但我們的『拿騷級』和『毛奇級』性能上絕對可以碾壓布列顛人賣的前無畏和羅斯人自有的前無畏。難道他們就不怕堂而皇之出動艦隊火力支援,會引發海軍大戰麼?他們真以為靠一艘『阿金庫爾號』就天下無敵了?」
面對林辛根上將的不理解,奧斯卡人畜無害的笑了,這個問題,剛好問在了穿越者的舒適區了。
奧斯卡知道歷史,知道羅斯人那3艘1911年開工的「瑪麗亞皇后級」戰列艦,就會在1915年完工服役。
雖然現在的公開信息還沒說這些船服役了,都說還在舾裝,或者說在調試,但奧斯卡看羅斯人冒進的膽子,就猜到他們肯定是如期完工了,只是秘而不宣想裝唐陰德軍一手。
「我覺得,羅斯人可能是臨時得到了什麼別的海軍力量增援。但不管怎麼說,我們可以先配合他們演起來——我認為,我們不能一味指望死守奇夫利克不退。
我們要做好敵人真會出動海軍艦隊助戰、奇夫利克被超強重炮群南北夾擊失守的準備預案。我們應該把第2軍部署在奇夫利克背後,構成新的防線,這個新防線可以把布爾加斯涵蓋進去,但一定不要把波摩萊港涵蓋進去。

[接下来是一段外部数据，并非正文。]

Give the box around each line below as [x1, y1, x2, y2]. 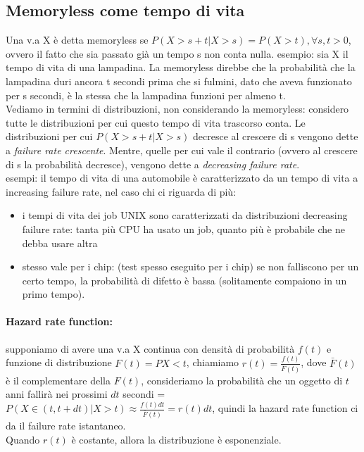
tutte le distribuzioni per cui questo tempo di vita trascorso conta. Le [6, 115, 306, 130]
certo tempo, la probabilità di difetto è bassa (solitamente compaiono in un [22, 272, 347, 287]
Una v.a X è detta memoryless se [6, 32, 149, 47]
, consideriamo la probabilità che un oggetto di [141, 372, 343, 387]
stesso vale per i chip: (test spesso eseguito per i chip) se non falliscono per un [22, 259, 359, 274]
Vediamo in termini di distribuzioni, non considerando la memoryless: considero [6, 101, 349, 116]
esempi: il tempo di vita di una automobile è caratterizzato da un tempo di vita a [6, 170, 358, 185]
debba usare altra [22, 235, 98, 250]
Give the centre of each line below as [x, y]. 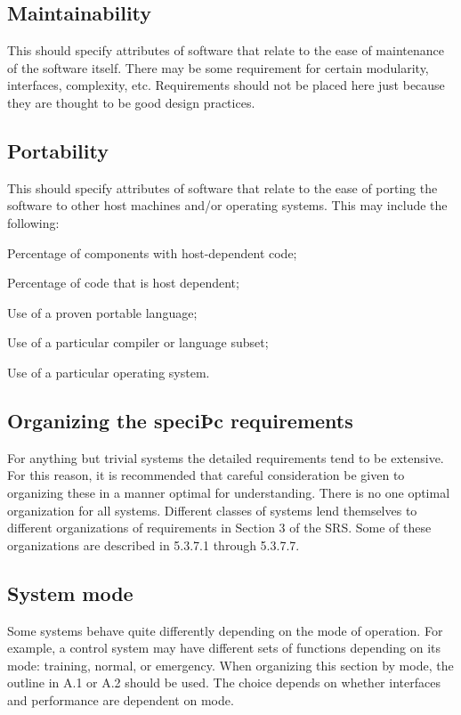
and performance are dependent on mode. [121, 699]
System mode [70, 593]
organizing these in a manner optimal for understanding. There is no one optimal [229, 492]
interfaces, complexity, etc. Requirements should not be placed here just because [226, 85]
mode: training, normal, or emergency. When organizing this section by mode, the [230, 665]
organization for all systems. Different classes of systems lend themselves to [212, 510]
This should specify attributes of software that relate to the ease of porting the [222, 187]
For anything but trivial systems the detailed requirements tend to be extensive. [226, 457]
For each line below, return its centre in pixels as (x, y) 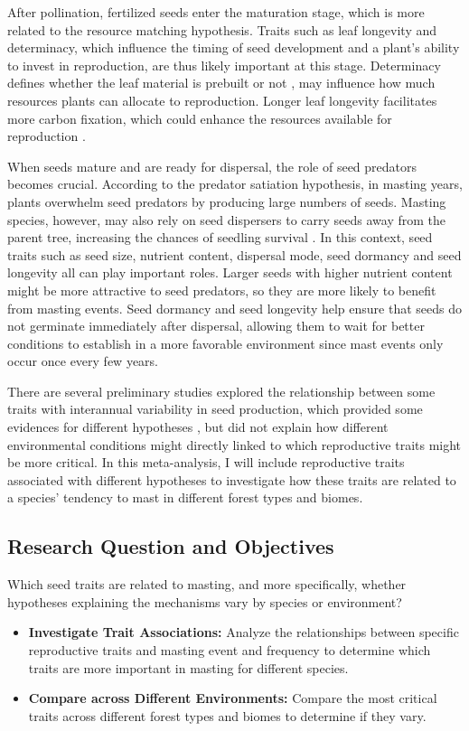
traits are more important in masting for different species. (188, 667)
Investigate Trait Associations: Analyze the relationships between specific (244, 632)
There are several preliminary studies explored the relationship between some (221, 391)
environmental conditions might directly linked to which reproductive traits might (234, 444)
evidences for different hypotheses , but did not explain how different (198, 427)
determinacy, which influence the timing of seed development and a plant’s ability (234, 47)
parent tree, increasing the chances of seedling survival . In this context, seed (220, 237)
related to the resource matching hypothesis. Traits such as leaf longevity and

也就是說,要是哪天敵人真的不惜代價猛攻死磕拿下了奇夫利克,我希望波摩萊港能一併『不幸失手』被敵軍攻破,這樣才能助長他們的氣焰,讓他們往山南投入更多援軍。」
林辛根上將已經大致猜到奧斯卡想做什麼了,他只是還有點擔心:「陸軍這麼部署沒問題,只要我的第2軍頂上去,提前布置好後續防線,就算敵人突進來了,這麼點地方也展開不了多少進攻部隊,我照樣能堵住他們。
但是,要是敵軍真的動用了艦隊,我們的艦隊有把握打贏『得到了神秘的額外支援』的羅黑海艦隊麼?」
奧斯卡:「這個您不用擔心,我會去和威廉.蘇雄將軍溝通的,您只要跟我一起向贊德爾斯總司令建議就行了。
我也不瞞著您,海軍雖然沒法再給黑海艦隊派來新的軍艦,但升級現有軍艦的武器還是做得到的。最近海軍裝備局研發成功了一款新式魚雷,雖然動力比較小航速較慢,但射程很遠,而且航跡微乎其微非常隱蔽,不容易被發現。
這種新魚雷已經運到土耳其了,隨時可以裝備給威廉.蘇雄將軍的艦隊。其他還有一些輔助設備的改良,也能惠及『拿騷級』等老船,只是那些前無畏艦實在太老了,完全沒有升級空間。」
反正羅斯黑海艦隊只要敢來,奧斯卡也另有辦法對付,兵來將擋就是了。